PM with any other questions if you'd like. It's late for me, so this is short.


----------



## Nikkia (Jul 27, 2008)

That happened to Nikkia a few months ago I had her trained to do over 30 commands then one day she just stopped and acted like she didn't know anything! I figured I'd give her a break for a little while then we would work on re-leaning her tricks then when we went back to it she could do all of them again, I think sometimes like us they just get a little overwhelmed and need a break. 

Some tips to help out with not overwhelming him are keep training sessions short me and Nikkia only work on her new tricks 15-20 minutes then if she is doing well or not we still take a break for a couple of hours before starting up again. Because as you have probably read and heard from many people dogs learn through frustration if you hold that treat over his head he is going to try everything he can to get it and trying to figure out what it is he needs to do can as you can well guess be quite frustrating. So long training sessions let the dog get more and more frustrated and some times they'll think this is not fun it's so hard to get that darn treat and I've been trying for so long I'm just not going to do this any more! And like Victoria and Jedi said always keep things fun and happy because the more of a game it is to him the more fun it will be and the more willing he will be to learn!

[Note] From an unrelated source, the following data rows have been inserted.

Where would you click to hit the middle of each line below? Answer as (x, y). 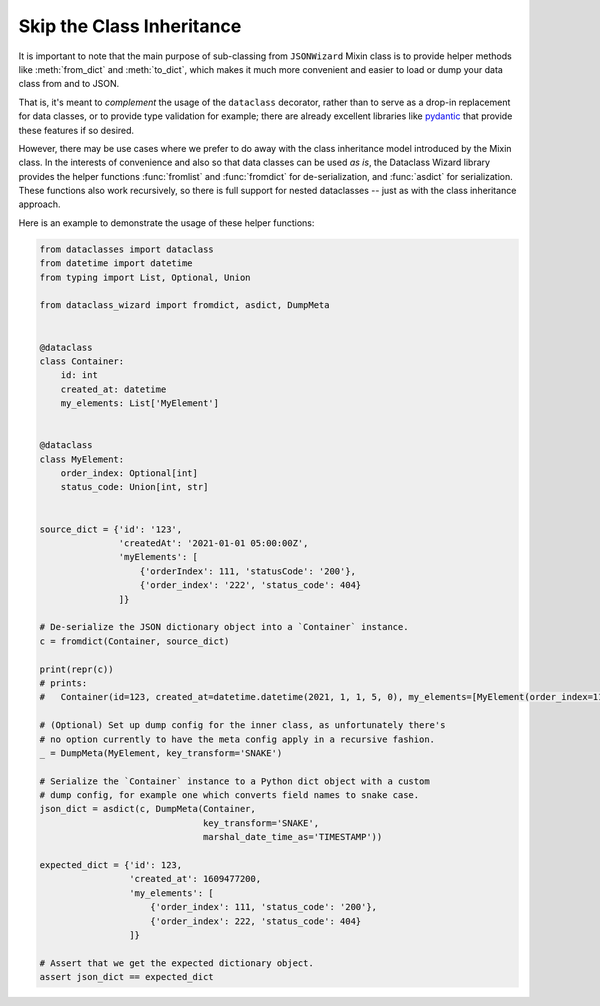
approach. (39, 204)
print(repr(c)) (76, 669)
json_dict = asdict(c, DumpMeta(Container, (148, 809)
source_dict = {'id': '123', (111, 529)
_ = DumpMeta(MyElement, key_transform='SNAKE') (161, 753)
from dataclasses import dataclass (126, 249)
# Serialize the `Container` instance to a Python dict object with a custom (234, 781)
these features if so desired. (76, 130)
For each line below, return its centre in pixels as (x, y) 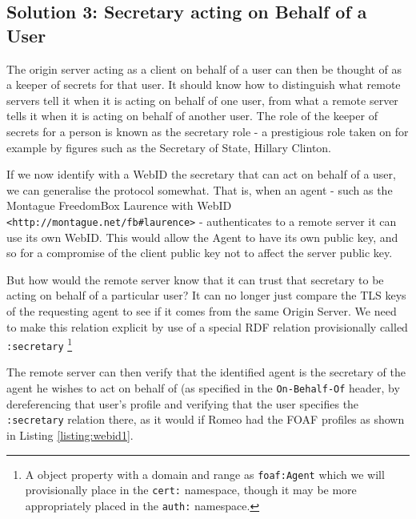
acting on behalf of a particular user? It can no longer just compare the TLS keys (206, 295)
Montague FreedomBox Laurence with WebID (119, 205)
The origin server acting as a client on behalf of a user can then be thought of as (204, 68)
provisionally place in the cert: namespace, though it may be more (191, 490)
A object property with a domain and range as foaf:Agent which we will (205, 474)
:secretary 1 (40, 344)
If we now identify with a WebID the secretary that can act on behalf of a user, (201, 174)
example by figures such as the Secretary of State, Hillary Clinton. (169, 147)
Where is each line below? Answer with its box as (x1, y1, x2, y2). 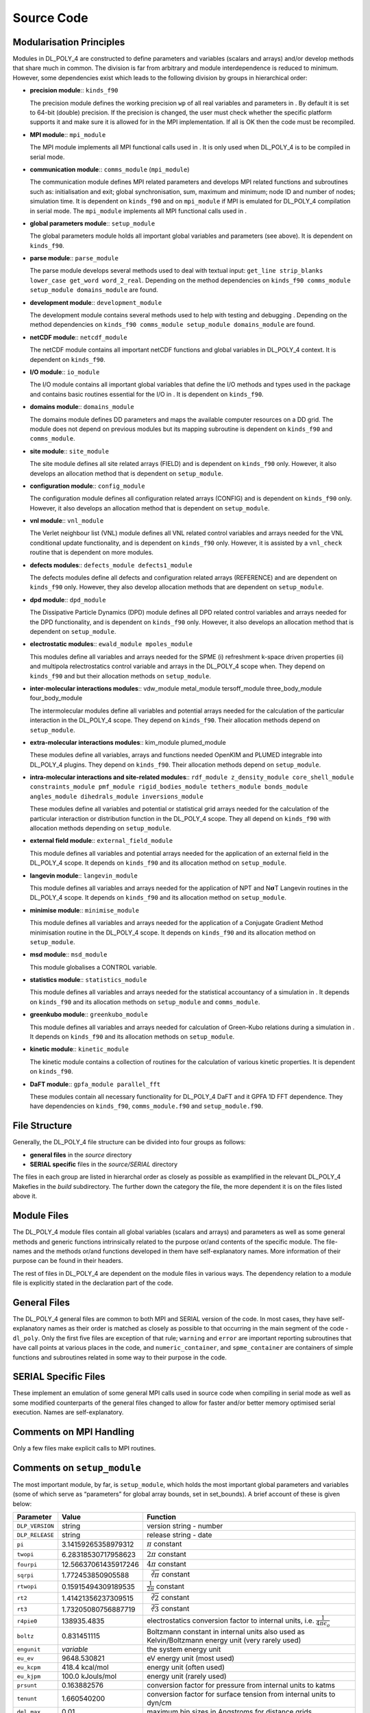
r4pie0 (16, 1617, 38, 1625)
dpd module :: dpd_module (29, 595, 106, 604)
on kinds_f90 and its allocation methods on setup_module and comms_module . (29, 998, 260, 1006)
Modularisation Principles (12, 36, 125, 48)
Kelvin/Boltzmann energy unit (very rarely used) (146, 1636, 301, 1645)
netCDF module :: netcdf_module (29, 333, 127, 341)
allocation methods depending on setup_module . (29, 824, 171, 833)
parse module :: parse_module (29, 254, 119, 262)

Pack leader - Yes eat first I have Nikkia sit outside the kitchen and she watches me eat then after I am done I get her food and take her to her eating area then she has to sit and wait while I put her food down and walk away then when I am on the other side of the room I release her and she can eat. I feed her twice a day once at 6 am and once at 6pm it takes 12 hours for dog food to digest so right after she eat she goes strait outside because eating will stimulate your pooches instincts to go to the bathroom.

The sit thing is a good one to only I don't like to use one command all the time because it seems like that just becomes their trademark thing and they always do it I also like to keep Nikkia on her toes and make sure she is always ready to do what I say so instead of making her sit before we go outside to play maybe one day I'll have her roll over and the next I'll have her be shy. Also when were playing maybe every third or forth time I throw her Frisbee or ball I'll have her do a trick for me first and I won't throw it until she follows all the way through no halfsees.

Also when you walk him make sure he is always next to or behind you in the wild pack leader is always in front because he is the one who knows where to go he is also the first one to react to anything that comes up. If you let your dog walk ahead of you then that gives him control and he gets it in his head that he is the leader. Also when he comes up to something unfamiliar he will react instinctively sometimes resulting in being a little aggressive mostly out of fear, where as if you react first and he sees you as his respected leader he will react the same way you do.

Set down solid rules and be consistent! You should always have and follow through with a set of rules so that he knows how you want him to behave in your home. Such as he has to sit in the other room while you eat dinner make him do that every night don't let up! If you let him get away with things he will try to get away with more and more until he is walking all over you. Think of it this way do you respect someone who doesn't follow through with things? Well neither does your dog.

Socialization - This is probably one of the most important things you can do for your dog teaching him how to interact with the world around him is critical! When I was socializing Nikkia one of my favorite places to go was pet stores like Petsmart and Petco. Because number one they are allowed in and number 2 they are exposed to dogs and people of all breeds and ages. We would just go around with a bag of treat and I would ask random people if they could give Nikkia a treat let her sniff them and pet her. I also had Nikkia do specific things before she could be pet like sit down before she was pet by adults and older children and lay down when she was petted by toddlers. Dog's you have to be careful about always make sure the dog is calm and okay with other dogs before you introduce your puppy to him because having dogs snapping at him will turn him fearful towards them and we are trying to achieve the exact opposite of that.

Hope this helps you out.







I would love to answer any other questions you may have.


----------